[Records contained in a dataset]
+---+

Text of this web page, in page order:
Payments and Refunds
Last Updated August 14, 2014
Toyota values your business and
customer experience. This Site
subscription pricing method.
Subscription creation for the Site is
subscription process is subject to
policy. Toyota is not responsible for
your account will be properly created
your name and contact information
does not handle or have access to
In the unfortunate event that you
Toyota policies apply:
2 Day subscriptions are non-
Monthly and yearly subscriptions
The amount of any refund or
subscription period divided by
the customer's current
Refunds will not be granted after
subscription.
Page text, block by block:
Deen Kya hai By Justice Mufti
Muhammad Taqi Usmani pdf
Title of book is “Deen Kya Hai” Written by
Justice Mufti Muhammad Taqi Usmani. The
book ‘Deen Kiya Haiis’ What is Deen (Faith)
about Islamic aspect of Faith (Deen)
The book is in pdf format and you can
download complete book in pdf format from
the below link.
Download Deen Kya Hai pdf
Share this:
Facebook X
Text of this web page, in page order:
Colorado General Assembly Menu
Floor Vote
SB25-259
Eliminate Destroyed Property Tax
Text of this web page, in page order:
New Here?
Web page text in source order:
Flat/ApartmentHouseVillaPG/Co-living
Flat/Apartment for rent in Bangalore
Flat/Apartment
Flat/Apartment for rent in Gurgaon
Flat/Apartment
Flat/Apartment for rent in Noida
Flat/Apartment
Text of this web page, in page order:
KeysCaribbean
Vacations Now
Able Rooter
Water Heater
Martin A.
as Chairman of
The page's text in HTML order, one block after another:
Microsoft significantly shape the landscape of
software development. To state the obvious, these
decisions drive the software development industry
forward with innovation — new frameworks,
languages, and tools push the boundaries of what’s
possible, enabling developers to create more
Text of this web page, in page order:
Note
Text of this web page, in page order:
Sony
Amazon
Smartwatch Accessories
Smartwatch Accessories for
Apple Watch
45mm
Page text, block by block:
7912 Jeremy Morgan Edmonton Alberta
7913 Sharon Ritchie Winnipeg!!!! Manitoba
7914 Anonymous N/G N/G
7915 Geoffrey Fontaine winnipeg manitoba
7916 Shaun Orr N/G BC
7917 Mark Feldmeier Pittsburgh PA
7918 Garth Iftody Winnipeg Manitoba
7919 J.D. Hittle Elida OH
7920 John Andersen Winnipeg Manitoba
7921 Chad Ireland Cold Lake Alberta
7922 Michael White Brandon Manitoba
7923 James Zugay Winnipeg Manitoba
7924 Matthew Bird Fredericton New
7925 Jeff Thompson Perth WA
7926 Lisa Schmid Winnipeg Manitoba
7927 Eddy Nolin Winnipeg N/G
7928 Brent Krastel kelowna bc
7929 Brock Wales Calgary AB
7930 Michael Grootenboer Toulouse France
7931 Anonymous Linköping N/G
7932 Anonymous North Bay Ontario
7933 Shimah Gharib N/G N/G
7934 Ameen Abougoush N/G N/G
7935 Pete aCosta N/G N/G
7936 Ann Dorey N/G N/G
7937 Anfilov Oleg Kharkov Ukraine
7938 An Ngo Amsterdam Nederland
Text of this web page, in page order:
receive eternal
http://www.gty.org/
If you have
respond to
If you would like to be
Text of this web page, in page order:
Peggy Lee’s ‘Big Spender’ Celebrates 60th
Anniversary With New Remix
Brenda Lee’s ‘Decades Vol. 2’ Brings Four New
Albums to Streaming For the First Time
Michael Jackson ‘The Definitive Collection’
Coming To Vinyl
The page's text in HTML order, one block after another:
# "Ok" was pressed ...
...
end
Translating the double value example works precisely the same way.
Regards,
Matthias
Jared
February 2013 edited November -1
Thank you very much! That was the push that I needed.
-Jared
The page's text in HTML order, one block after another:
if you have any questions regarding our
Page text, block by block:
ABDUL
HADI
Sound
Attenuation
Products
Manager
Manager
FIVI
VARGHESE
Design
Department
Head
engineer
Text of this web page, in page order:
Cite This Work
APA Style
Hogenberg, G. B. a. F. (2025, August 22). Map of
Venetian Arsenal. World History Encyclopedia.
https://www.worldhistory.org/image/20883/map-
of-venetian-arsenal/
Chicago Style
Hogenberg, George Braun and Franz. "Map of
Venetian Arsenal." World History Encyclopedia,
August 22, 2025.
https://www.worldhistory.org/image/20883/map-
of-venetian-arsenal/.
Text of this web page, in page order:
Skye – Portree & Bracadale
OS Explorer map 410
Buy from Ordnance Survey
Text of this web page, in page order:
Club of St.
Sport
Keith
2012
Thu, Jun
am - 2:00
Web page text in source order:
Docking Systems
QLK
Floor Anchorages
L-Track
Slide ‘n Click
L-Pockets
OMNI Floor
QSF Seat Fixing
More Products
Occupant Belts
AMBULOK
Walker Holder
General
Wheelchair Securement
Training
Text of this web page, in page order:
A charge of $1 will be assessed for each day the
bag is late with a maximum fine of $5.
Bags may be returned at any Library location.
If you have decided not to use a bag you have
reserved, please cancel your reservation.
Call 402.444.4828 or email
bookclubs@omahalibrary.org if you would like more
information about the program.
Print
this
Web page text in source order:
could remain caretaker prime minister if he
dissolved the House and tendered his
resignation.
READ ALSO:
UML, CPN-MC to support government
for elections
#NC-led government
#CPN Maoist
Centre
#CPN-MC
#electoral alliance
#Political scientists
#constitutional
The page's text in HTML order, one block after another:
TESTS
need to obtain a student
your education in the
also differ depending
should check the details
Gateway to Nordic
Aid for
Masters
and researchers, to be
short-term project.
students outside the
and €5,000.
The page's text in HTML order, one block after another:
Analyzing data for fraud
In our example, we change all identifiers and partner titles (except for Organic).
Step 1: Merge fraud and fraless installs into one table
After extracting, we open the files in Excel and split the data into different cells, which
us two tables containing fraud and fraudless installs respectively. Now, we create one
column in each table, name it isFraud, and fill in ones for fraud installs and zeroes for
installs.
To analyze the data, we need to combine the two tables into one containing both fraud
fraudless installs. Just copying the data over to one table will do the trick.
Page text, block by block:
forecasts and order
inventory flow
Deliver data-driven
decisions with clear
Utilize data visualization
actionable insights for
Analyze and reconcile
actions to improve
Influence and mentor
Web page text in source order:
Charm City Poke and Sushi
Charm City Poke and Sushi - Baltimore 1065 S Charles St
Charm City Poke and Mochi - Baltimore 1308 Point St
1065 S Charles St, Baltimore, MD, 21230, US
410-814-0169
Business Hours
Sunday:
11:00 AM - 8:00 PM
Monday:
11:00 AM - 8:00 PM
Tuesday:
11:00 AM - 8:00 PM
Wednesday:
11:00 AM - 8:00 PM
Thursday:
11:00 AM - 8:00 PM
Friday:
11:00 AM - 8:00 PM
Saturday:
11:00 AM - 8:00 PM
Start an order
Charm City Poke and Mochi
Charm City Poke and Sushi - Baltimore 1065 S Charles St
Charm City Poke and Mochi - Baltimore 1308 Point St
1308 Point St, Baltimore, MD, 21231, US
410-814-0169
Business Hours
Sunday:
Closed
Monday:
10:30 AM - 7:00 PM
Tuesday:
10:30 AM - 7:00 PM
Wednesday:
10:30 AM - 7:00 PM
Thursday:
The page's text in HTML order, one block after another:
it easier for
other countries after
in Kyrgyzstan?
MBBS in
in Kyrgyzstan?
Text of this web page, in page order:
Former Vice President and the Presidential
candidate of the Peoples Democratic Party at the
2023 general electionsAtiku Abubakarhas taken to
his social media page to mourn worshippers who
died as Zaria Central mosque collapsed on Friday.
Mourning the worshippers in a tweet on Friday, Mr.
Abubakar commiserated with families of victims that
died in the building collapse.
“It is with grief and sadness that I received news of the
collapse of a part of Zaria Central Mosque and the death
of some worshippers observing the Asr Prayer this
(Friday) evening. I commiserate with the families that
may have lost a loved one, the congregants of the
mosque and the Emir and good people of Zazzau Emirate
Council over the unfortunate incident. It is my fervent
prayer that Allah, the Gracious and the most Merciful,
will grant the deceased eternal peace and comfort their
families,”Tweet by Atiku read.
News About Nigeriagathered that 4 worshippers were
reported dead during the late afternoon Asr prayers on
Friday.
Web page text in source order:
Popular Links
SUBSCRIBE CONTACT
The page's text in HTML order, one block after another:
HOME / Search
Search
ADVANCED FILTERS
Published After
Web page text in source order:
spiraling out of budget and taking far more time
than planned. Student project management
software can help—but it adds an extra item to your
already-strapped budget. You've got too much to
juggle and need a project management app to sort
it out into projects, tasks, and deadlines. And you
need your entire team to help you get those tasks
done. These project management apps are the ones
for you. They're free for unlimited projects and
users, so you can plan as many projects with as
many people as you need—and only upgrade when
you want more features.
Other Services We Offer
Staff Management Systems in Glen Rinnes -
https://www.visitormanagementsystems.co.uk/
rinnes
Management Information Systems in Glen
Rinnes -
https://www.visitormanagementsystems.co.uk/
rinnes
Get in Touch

+---+

> Exercise requirements:
Only the lines from the one containing "you want more features." through the final line of the records above should be printed, exactly as they stand.

> Output for this exercise:
you want more features.
Other Services We Offer
Staff Management Systems in Glen Rinnes -
https://www.visitormanagementsystems.co.uk/
rinnes
Management Information Systems in Glen
Rinnes -
https://www.visitormanagementsystems.co.uk/
rinnes
Get in Touch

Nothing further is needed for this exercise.